* **Data extracts**:
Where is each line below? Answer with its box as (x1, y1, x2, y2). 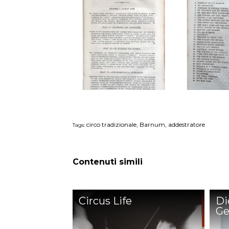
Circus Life (79, 195, 132, 208)
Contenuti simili (73, 157, 143, 167)
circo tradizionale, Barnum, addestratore (86, 121, 205, 129)
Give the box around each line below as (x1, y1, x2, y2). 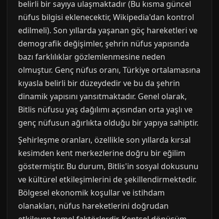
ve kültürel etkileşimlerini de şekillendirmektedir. (18, 174, 197, 185)
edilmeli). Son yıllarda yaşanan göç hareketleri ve (18, 25, 197, 36)
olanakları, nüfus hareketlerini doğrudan (18, 200, 169, 211)
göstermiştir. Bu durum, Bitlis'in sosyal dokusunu (18, 161, 198, 172)
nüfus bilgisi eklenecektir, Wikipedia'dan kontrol (18, 12, 194, 22)
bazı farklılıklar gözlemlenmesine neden (18, 51, 165, 62)
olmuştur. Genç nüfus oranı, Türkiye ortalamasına (18, 65, 200, 75)
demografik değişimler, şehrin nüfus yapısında (18, 38, 189, 49)
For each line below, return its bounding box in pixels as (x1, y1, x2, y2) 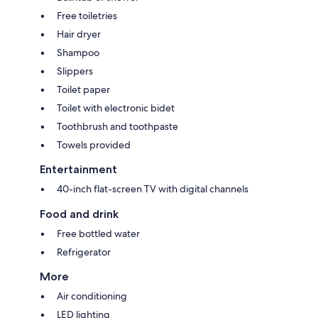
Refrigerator (57, 246, 111, 259)
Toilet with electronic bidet (57, 102, 175, 115)
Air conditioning (57, 290, 127, 303)
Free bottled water (57, 227, 140, 241)
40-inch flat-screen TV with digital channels (57, 182, 248, 196)
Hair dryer (57, 28, 101, 41)
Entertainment (40, 163, 117, 177)
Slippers (57, 65, 93, 78)
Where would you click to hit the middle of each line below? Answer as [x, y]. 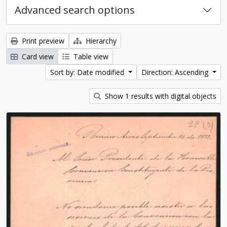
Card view [37, 56]
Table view [90, 56]
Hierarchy [100, 41]
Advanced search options [75, 10]
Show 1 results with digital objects [160, 96]
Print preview [42, 41]
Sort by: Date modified [88, 72]
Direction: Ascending [176, 72]
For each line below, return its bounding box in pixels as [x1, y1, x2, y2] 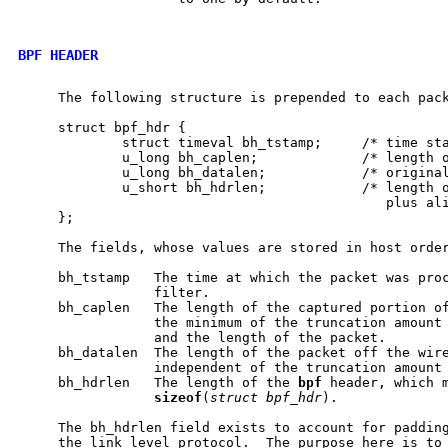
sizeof [154, 389, 202, 405]
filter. [18, 284, 210, 300]
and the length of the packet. [18, 329, 386, 345]
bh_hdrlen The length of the [18, 374, 298, 390]
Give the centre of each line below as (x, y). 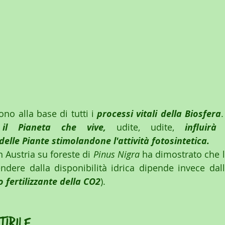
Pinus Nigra (116, 154)
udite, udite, (145, 127)
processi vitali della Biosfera (159, 114)
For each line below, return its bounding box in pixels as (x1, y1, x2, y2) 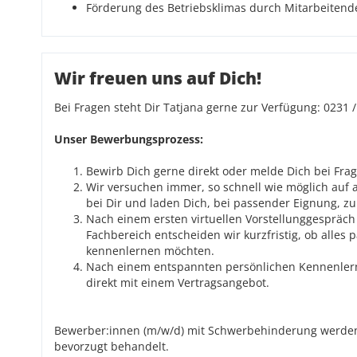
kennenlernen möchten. (86, 243, 214, 258)
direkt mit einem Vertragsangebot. (86, 275, 269, 290)
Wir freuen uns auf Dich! (54, 67, 261, 89)
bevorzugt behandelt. (54, 339, 169, 354)
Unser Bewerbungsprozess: (54, 131, 203, 147)
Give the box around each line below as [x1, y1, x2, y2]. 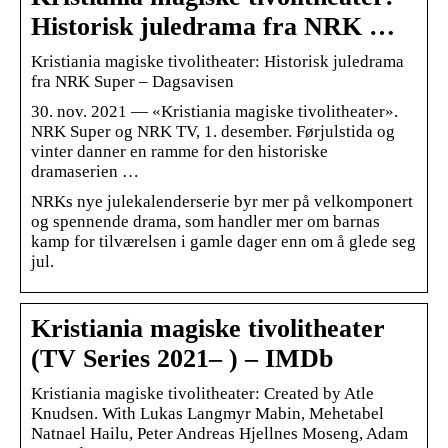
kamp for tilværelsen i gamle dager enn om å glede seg [31, 231, 416, 251]
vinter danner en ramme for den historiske [31, 141, 328, 161]
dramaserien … [31, 161, 139, 181]
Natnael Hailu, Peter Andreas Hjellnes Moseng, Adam [31, 423, 408, 443]
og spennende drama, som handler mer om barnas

* **The problem**:
Repeat exactly the lines from the one containing "filter. [18, 284, 210, 300]" through the last line of the records above, both included, and leave out the pictures.

* **Task result**:
filter. [18, 284, 210, 300]
and the length of the packet. [18, 329, 386, 345]
bh_hdrlen The length of the [18, 374, 298, 390]
Give the centre of each line below as (x, y). 
Pinus Nigra (116, 154)
udite, udite, (145, 127)
processi vitali della Biosfera (159, 114)
For each line below, return its bounding box in pixels as (x1, y1, x2, y2) 
kennenlernen möchten. (86, 243, 214, 258)
direkt mit einem Vertragsangebot. (86, 275, 269, 290)
Wir freuen uns auf Dich! (54, 67, 261, 89)
bevorzugt behandelt. (54, 339, 169, 354)
Unser Bewerbungsprozess: (54, 131, 203, 147)
Give the box around each line below as [x1, y1, x2, y2]. 
kamp for tilværelsen i gamle dager enn om å glede seg [31, 231, 416, 251]
vinter danner en ramme for den historiske [31, 141, 328, 161]
dramaserien … [31, 161, 139, 181]
Natnael Hailu, Peter Andreas Hjellnes Moseng, Adam [31, 423, 408, 443]
og spennende drama, som handler mer om barnas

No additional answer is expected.